She had laughed. “My father used to call me a free spirit, but you know something? I wasn't. Not really. I acted the part because it was expected, but I was always a worrier, though I took pains to disguise it because worriers never seemed like too much fun. But don't you worry. I promise I will never give you cause to worry.”

A few hours later, she collected her new passport from the embassy, and took the train south.

 

i

T
he silver Mercedes accelerated. Eduardo Walde and I were in the back, Ribeiro in the passenger seat. As we headed for the motorway and Faro, I wondered what I was going to do about the rental car parked at the Italian restaurant, but I put it out of my mind.

“I gather that you recently reissued your mother's book,” I said.

“I did.”

“Were the excised pages included?”

“Yes, though not in quite that form.”

I hesitated, unsure whether I was ready to believe whatever he was going to tell me. “What Esta wrote about the other Germans who stayed on here—­was any of that actually true, or was it just a dramatic twist to her story?”

Eduardo took his time, then looked me in the eye. “It was true. Many of the ex-­Nazis who spent the war in Lisbon and Estoril escaped to South America to avoid the trials in Nuremberg. Others remained, becoming more confident as the British and Americans failed to get them repatriated.”

“And the Lisbon Pact?”

“There were always rumours that the so-­called Iron Nazis remained in Portugal to keep their ideology alive. But Karl and Esta wanted nothing to do with these ­people. They chose to live in the south, where life is simpler. Soon they have children: me and my sister Carolina. But still the difficulty doesn't entirely go away. The problem is, ­people like the Himmelreichs have access to great wealth in a very poor country. The money makes it easy for them to influence the way business is done. They change the rules. They control trade.”

He was watching for my reaction.

“Maybe you should have spoken to Ian Rylands after all,” I said.

“Maybe that is precisely why I didn't.”

I was uneasy, yet fascinated at the same time. “Why did you republish it?”

Walde exhaled, and looked away. “Because nothing has changed.”

I waited for him to explain further but he did not.

“If the story is true, was it you—­the boy who was snatched from the beach?”

“That's what my mother told me, when . . .” He stopped. “I can't remember it happening.”

“And her confrontation with Himmelreich?”

“She was a brave woman. She kept that to herself for years afterwards.”

“What about the man who warned her off, after the shooting at the restaurant?”

“Who knows? Obviously, as in many places in the decades after the war, there were quiet watchers who never left.”

“So why did Esta write the book, then? Because she was very brave, or because she was scared?”

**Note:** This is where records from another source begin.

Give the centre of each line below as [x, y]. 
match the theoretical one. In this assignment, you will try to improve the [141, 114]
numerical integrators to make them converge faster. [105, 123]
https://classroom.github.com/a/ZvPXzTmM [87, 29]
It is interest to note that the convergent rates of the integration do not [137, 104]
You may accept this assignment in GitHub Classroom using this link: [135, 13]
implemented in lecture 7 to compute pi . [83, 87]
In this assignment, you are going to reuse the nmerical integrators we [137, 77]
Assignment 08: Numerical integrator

“A little of both, maybe. Maybe she just wanted their position on record, that her husband was no Nazi. In the end, even when it was published by a small New York imprint, hardly anyone bought it, or even knew about it. It was too soon after the war. No one wanted to read books about it. Everyone had their own story, and too much was raw.”

“But now they do.” I thought of the demonstrations in Faro, the fiercely fought local elections and the way everyone was looking to blame others. I wondered what Walde's motives were in publishing the unexpurgated version in Portuguese.

“The original manuscript of
The Alliance
was in a safe-­deposit box in a Lisbon bank. ‘If I should die in suspicious circumstances,' my mother had written, in her handwriting, not typewritten, on the papers. I found it about five years ago, realised parts of this manuscript had never seen the light of day. We must assume that she cut them on the grounds of personal safety or perhaps the publishing house would not take the risk of printing them.”

“There are all kinds of reasons why it would have been hard to publish. But you included it in your edition?”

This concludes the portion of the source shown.